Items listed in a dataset
┄┄┄┄┄┄┄┄┄┄

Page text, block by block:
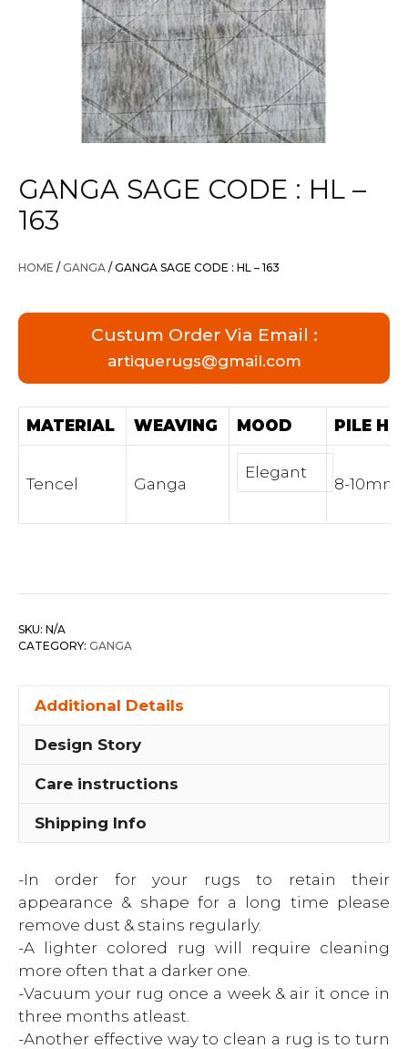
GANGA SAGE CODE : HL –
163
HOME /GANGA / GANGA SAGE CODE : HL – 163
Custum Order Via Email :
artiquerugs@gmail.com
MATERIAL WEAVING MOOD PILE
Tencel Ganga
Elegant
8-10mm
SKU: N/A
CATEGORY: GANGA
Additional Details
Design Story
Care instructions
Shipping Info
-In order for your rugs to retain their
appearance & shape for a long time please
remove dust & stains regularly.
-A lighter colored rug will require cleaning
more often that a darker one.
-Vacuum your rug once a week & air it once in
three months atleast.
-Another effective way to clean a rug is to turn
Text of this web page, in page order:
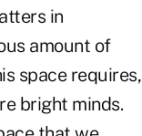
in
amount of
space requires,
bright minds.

┄┄┄┄┄┄┄┄┄┄

What you have to do
Exactly as they stand, retype all the entries, but omit the pictures.

Answer space
Page text, block by block:
GANGA SAGE CODE : HL –
163
HOME /GANGA / GANGA SAGE CODE : HL – 163
Custum Order Via Email :
artiquerugs@gmail.com
MATERIAL WEAVING MOOD PILE
Tencel Ganga
Elegant
8-10mm
SKU: N/A
CATEGORY: GANGA
Additional Details
Design Story
Care instructions
Shipping Info
-In order for your rugs to retain their
appearance & shape for a long time please
remove dust & stains regularly.
-A lighter colored rug will require cleaning
more often that a darker one.
-Vacuum your rug once a week & air it once in
three months atleast.
-Another effective way to clean a rug is to turn
Text of this web page, in page order:
in
amount of
space requires,
bright minds.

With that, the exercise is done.